Sentados: Don Moisés Hasne y su esposa: Josefa Massera. Parados: su hija Ana María y su yerno el Dr. Leonel Marandi; Carmen Lorenzutti y su esposo: el Dr. Raúl Hasne.


Y en ese momento el padre de don Moisés saca como los magos, de la galera de su picardía y creatividad un recurso que elude a los agentes de la Prefectura o Policía de Puerto cuando en un momento empuja al chico entre las bolsas y las valijas y en medio del descuido logra pasar desapercibido y bajar por la escalera.
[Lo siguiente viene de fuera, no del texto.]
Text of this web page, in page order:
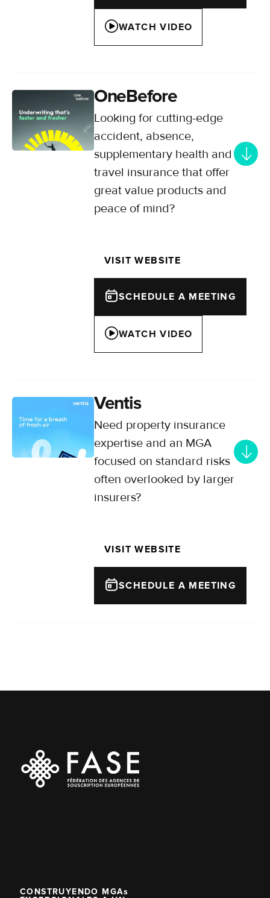
WATCH VIDEO
OneBefore
Looking for cutting-edge
accident, absence,
supplementary health and
travel insurance that offer
great value products and
peace of mind?
meaningful insurance solutions for
multi-disciplined and experience in
delivering big things (quickly).
VISIT WEBSITE
SCHEDULE A MEETING
WATCH VIDEO
Ventis
Need property insurance
expertise and an MGA
focused on standard risks
often overlooked by larger
insurers?
and residential property solutions
clients.
VISIT WEBSITE
SCHEDULE A MEETING
CONSTRUYENDO MGAs
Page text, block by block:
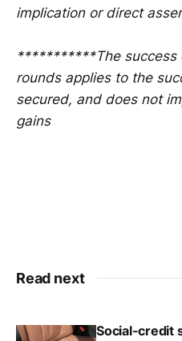
implication or direct
***********The success
rounds applies to the
secured, and does not
gains
Read next
Social-credit
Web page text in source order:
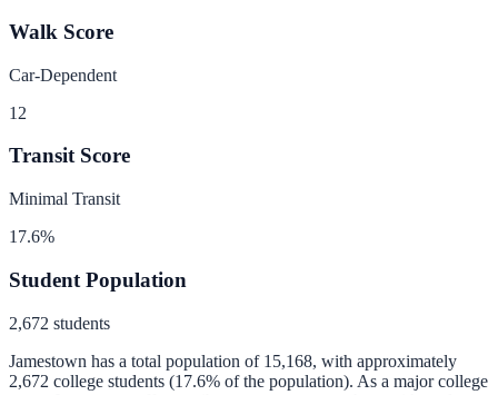
Walk Score
Car-Dependent
12
Transit Score
Minimal Transit
17.6%
Student Population
2,672 students
Jamestown has a total population of 15,168, with approximately
2,672 college students (17.6% of the population). As a major college
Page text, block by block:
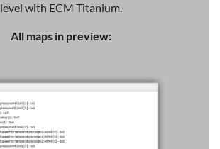
level with ECM Titanium.
All maps in preview:
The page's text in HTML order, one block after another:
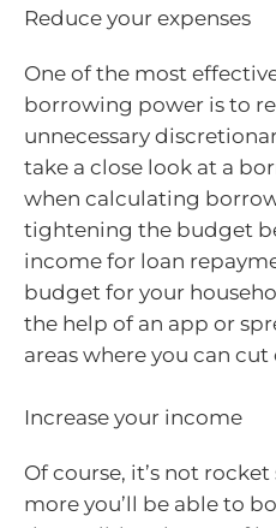
Reduce your expenses
One of the most
borrowing power is to
unnecessary
take a close look at a
when calculating
tightening the budget
income for loan
budget for your
the help of an app or
areas where you can cut
Increase your income
Of course, it’s not
more you’ll be able to

Esa chispa y esa rapidez mental fue la que caracterizó e indentifica al árabe en todos lados, y le permite salir airoso de muchas situaciones embarazosas.

"De allí fuimos a Inmigración,comimos y dormimos una noche allí, para luego ir a Retiro y embarcarnos hacia Zenón Pereyra en la Provincia de Santa Fe. Allí prosigue la historia entre la alegría de los paisanos que nos recibian y la nuestra de estar en la Argentina".
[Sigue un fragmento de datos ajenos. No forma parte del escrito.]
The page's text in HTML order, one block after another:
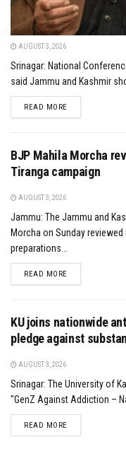
AUGUST 3, 2026
Srinagar: National
said Jammu and Kashmir
READ MOREDETAILS
BJP Mahila Morcha
Tiranga campaign
AUGUST 3, 2026
Jammu: The Jammu and
Morcha on Sunday
preparations...
READ MOREDETAILS
KU joins nationwide
pledge against
AUGUST 3, 2026
Srinagar: The University of
"GenZ Against Addiction –
READ MOREDETAILS
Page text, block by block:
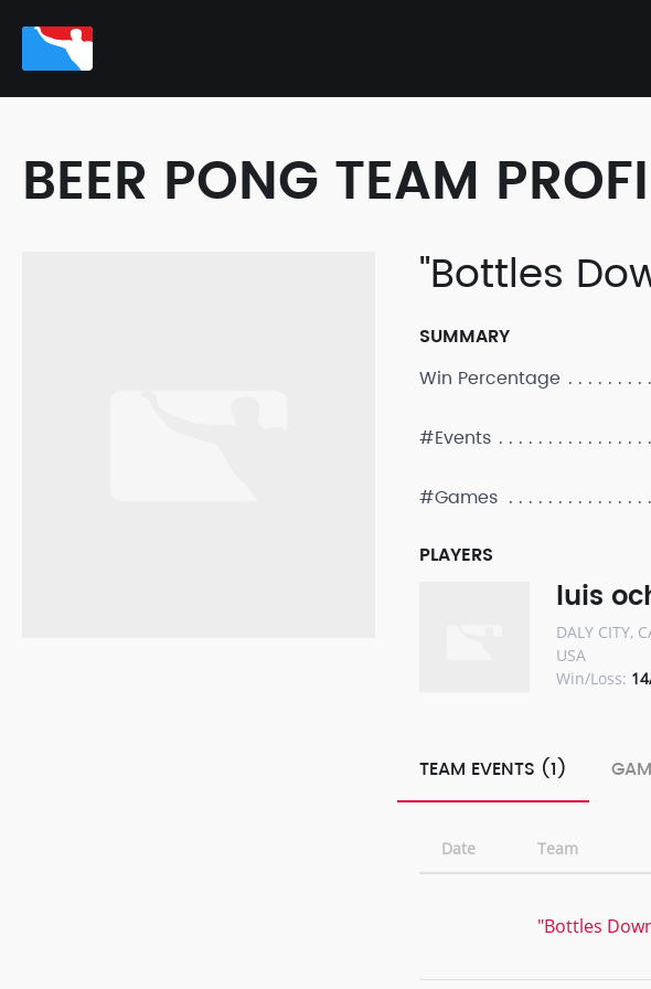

Llegamos a Zenón Pereira, a la casa de los Budib, del padre del finado Conrado Budib. Recuerdo además a don Amado Abdala, José Medrán, hermano de Hamud Nashreldín, al cual le habían cambiado de nombre, pues había venido mucho antes".Allí nos recibieron muy bien, alquilamos una pieza, nos dieron mercadería y nos ofrecieron dinero. Aceptamos la mercadería y salimos a trabajar al campo."
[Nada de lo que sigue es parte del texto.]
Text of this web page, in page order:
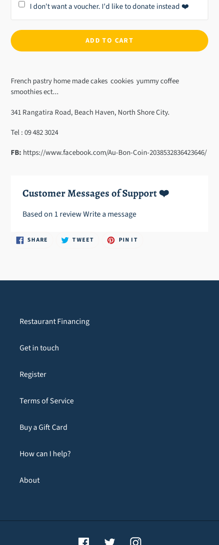
I don't want a voucher. I'd like to donate instead ❤️
ADD TO CART
product
cart
French pastry home made cakes cookies yummy coffee
smoothies ect...
341 Rangatira Road, Beach Haven, North Shore City.
Tel : 09 482 3024
FB: https://www.facebook.com/Au-Bon-Coin-2038532836423646/
Customer Messages of Support ❤️
Based on 1 reviewWrite a message
SHARE SHARE TWEET TWEET PIN ITPIN
Restaurant Financing
Get in touch
Register
Terms of Service
Buy a Gift Card
How can I help?
About
FacebookTwitter Instagram

"A mí me habían dado una valijita con mercaderías por valor de cincuenta pesos; jabones, perfumes en frascos chiquitos, puntillas, alfileres, peinetas de moda y peines, elásticos angostitos y anchos para ligas, etc."

¿Como se arreglaba usted que no sabía hablar ni una palabra ?
"Llegaba a la puerta de una casa y abría la tapa de la valijita; conocía el peso argentino de papel y algunas monedas y tenía anotado en árabe lo que valía cada cosa. No era fácil, con un poco de coraje y la necesidad me fuí encarrilando."

"En el campo la mayoría de la gente era italiana y hablaba el dialecto piamontés. Por lo tanto tuve que aprender dos idiomas a la vez, el español para la ciudad y el italiano para el campo".

¿Tenía éxito como nuevo comerciante ?
"Tuve suerte, tenía apenas 15 años y con mi valijita ganaba cien pesos al mes aproximadamente".

Le pedí alguna relación con otros precios para poder tener idea de lo que significaba ese dinero en ese tiempo y me la dió.

"Un peón de campo ganaba ganaba de 25 a 27 pesos mensuales y debía trabajar de sol a sol, o sea desde antes que amanezca hasta la noche cerrada, cuando ya no se veía más nada. Eso sí, el patrón le compraba las zapatillas a sus peones".

¿Usted debía caminar mucho, así que me inmagino el desgaste de su calzado ?
"Es verdad, pero debo decir que al poco tiempo compré una jardinera (tirada por caballos ) y después la cambié por otra tipo furgón de puertas cerradas; me la llenaron de mercadería y me fuí al campo.Con el tiempo salí adelante".

La conversación siguió y nos quedamos atrapados con los recuerdos y las anécdotas, con ese paso obligado por el Uruguay donde su hermano Alejandro se quedó un par de años con sus parientes hasta que su padre lo fué a buscar. Con el recuerdo de los artesanos árabes que fabricaban cintos donde escondían las Libras de Oro Otomanas (monedas), una forma de trasnsportarlas en su viaje a América sin despertar muchas sospechas.

Don Moisés Hasne como la mayoría de los árabes emigrantes hacia este continente la tenían clara, sabían lo que querían y sus objetivos se iban cumpliendo inexorablemente. El estudio para sus hijos era fundamental, había que trabajar pensando en eso,no es casualidad sus hijos y nietos profesionales.

Moisés Hasne nació un 28 de Diciembre del año 1909 en Líbano y fué hijo de Rahia Abdel-Rahman y Diab Hasne. Moisés Hasne,un referente, un tipo agradable, un amigo alegre y jovial, que era la memoria histórica de los descendientres de árabes y de los italianos piamonteses. Era el hombre de consulta no solo por sus años sino por su sabiduría.

Nos sentimos muy felices de haberlo conocido y nos pone muy triste su irreversible enfermedad actual.